> _DIRECTIONS FOR THIS TASK_
Where a line in the material below has the string "that", please report it.

> _MATERIAL PROVIDED_

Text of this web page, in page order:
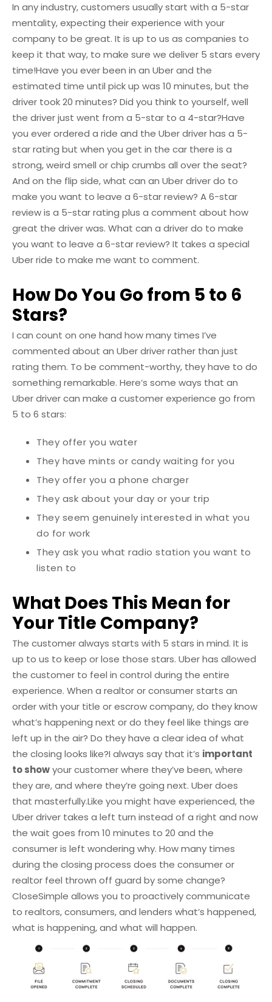
In any industry, customers usually start with a 5-star
mentality, expecting their experience with your
company to be great. It is up to us as companies to
keep it that way, to make sure we deliver 5 stars every
time!Have you ever been in an Uber and the
estimated time until pick up was 10 minutes, but the
driver took 20 minutes? Did you think to yourself, well
the driver just went from a 5-star to a 4-star?Have
you ever ordered a ride and the Uber driver has a 5-
star rating but when you get in the car there is a
strong, weird smell or chip crumbs all over the seat?
And on the flip side, what can an Uber driver do to
make you want to leave a 6-star review? A 6-star
review is a 5-star rating plus a comment about how
great the driver was. What can a driver do to make
you want to leave a 6-star review? It takes a special
Uber ride to make me want to comment.
How Do You Go from 5 to 6
Stars?
I can count on one hand how many times I’ve
commented about an Uber driver rather than just
rating them. To be comment-worthy, they have to do
something remarkable. Here’s some ways that an
Uber driver can make a customer experience go from
5 to 6 stars:
They offer you water
They have mints or candy waiting for you
They offer you a phone charger
They ask about your day or your trip
They seem genuinely interested in what you
do for work
They ask you what radio station you want to
listen to
What Does This Mean for
Your Title Company?
The customer always starts with 5 stars in mind. It is
up to us to keep or lose those stars. Uber has allowed
the customer to feel in control during the entire
experience. When a realtor or consumer starts an
order with your title or escrow company, do they know
what’s happening next or do they feel like things are
left up in the air? Do they have a clear idea of what
the closing looks like?I always say that it’s important
to showyour customer where they’ve been, where
they are, and where they’re going next. Uber does
that masterfully.Like you might have experienced, the
Uber driver takes a left turn instead of a right and now
the wait goes from 10 minutes to 20 and the
consumer is left wondering why. How many times
during the closing process does the consumer or
realtor feel thrown off guard by some change?
CloseSimple allows you to proactively communicate
to realtors, consumers, and lenders what’s happened,
what is happening, and what will happen.
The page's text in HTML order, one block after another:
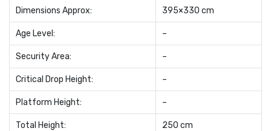
Dimensions Approx: 395×330 cm
Age Level: –
Security Area: –
Critical Drop Height: –
Platform Height: –
Total Height: 250 cm
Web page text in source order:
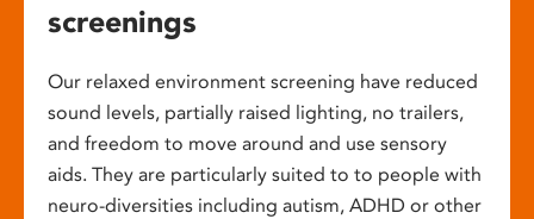
screenings
Our relaxed environment screening have reduced
sound levels, partially raised lighting, no trailers,
and freedom to move around and use sensory
aids. They are particularly suited to to people with
neuro-diversities including autism, ADHD or other
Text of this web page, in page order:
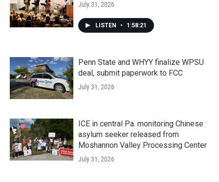
July 31, 2026
LISTEN • 1:58:21
Penn State and WHYY finalize WPSU
deal, submit paperwork to FCC
July 31, 2026
ICE in central Pa. monitoring Chinese
asylum seeker released from
Moshannon Valley Processing Center
July 31, 2026
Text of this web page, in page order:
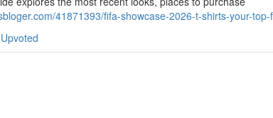
41871393/fifa-showcase-2026-t-shirts-your-
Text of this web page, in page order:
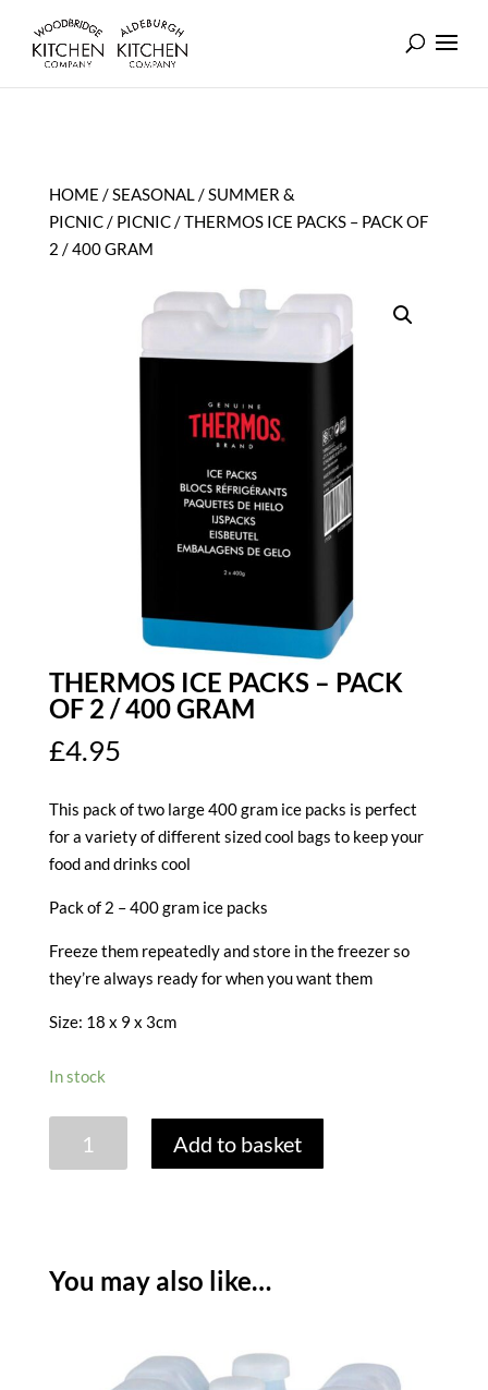
HOME /SEASONAL/SUMMER &
PICNIC/ PICNIC/ THERMOS ICE PACKS – PACK OF
2 / 400 GRAM
THERMOS ICE PACKS – PACK
OF 2 / 400 GRAM
£4.95
This pack of two large 400 gram ice packs is perfect
for a variety of different sized cool bags to keep your
food and drinks cool
Pack of 2 – 400 gram ice packs
Freeze them repeatedly and store in the freezer so
they’re always ready for when you want them
Size: 18 x 9 x 3cm
In stock
2
Add to basket
You may also like…
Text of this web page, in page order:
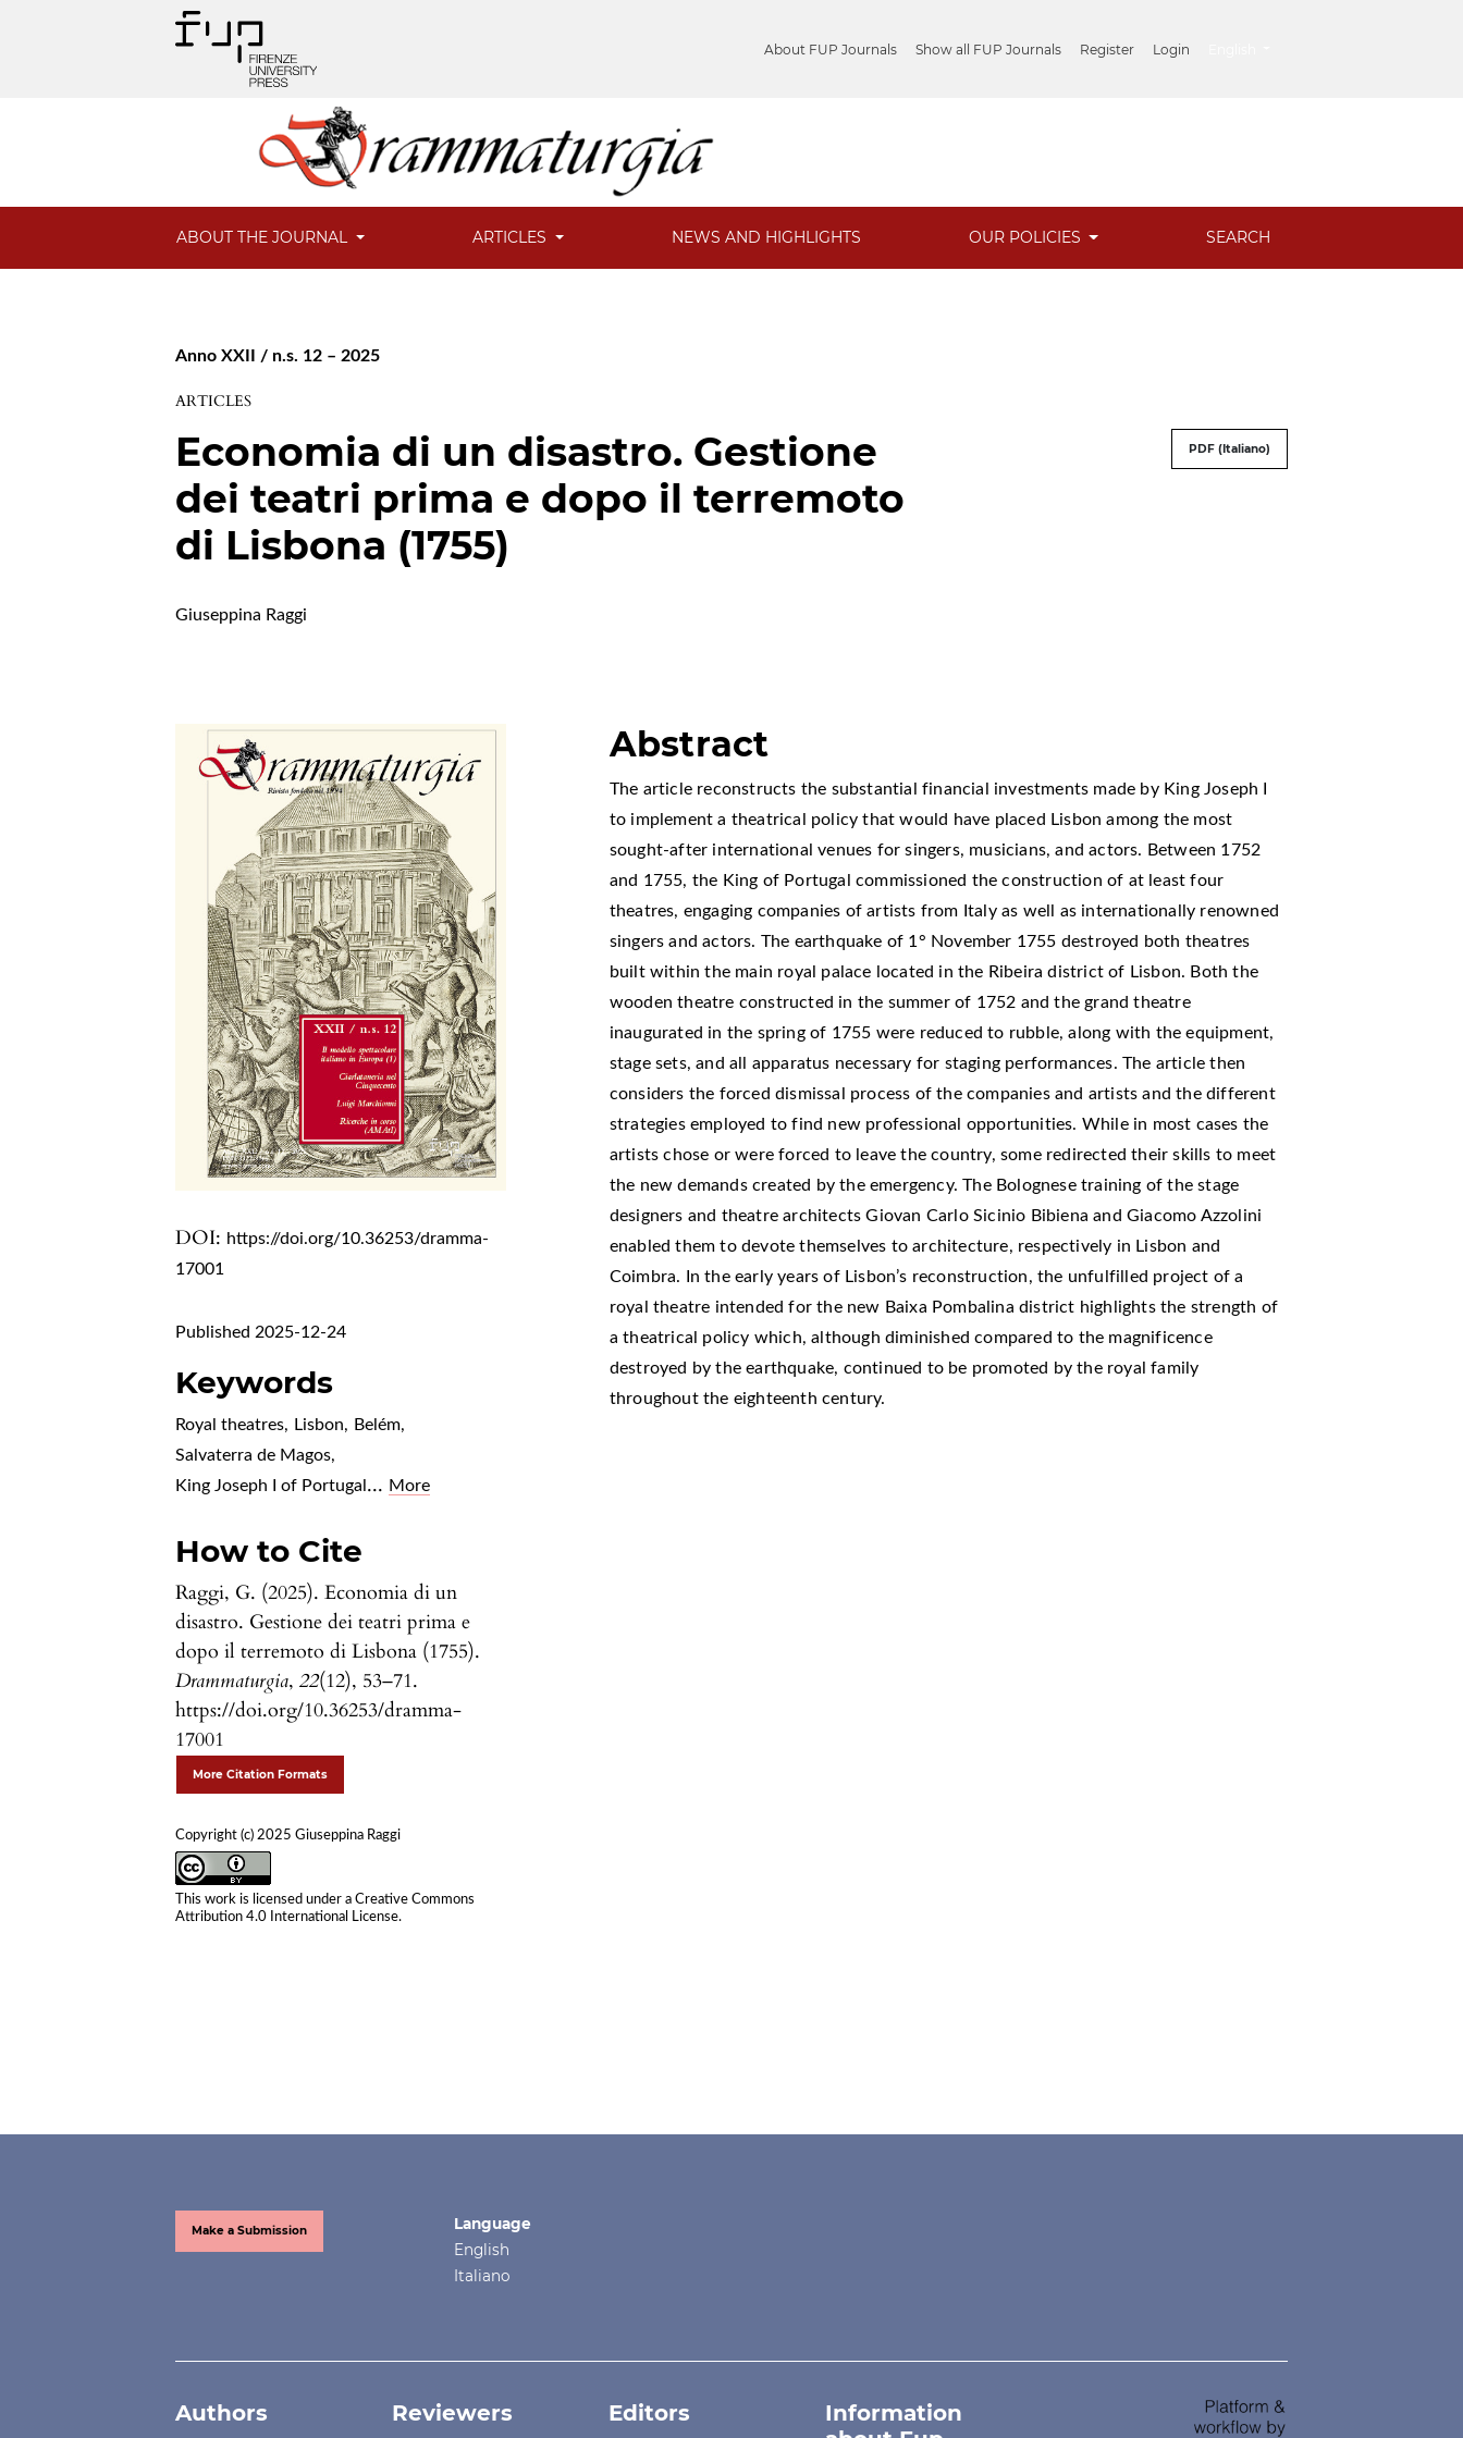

> _SOLUTION_
keep it that way, to make sure we deliver 5 stars every
something remarkable. Here’s some ways that an
the closing looks like?I always say that it’s important
that masterfully.Like you might have experienced, the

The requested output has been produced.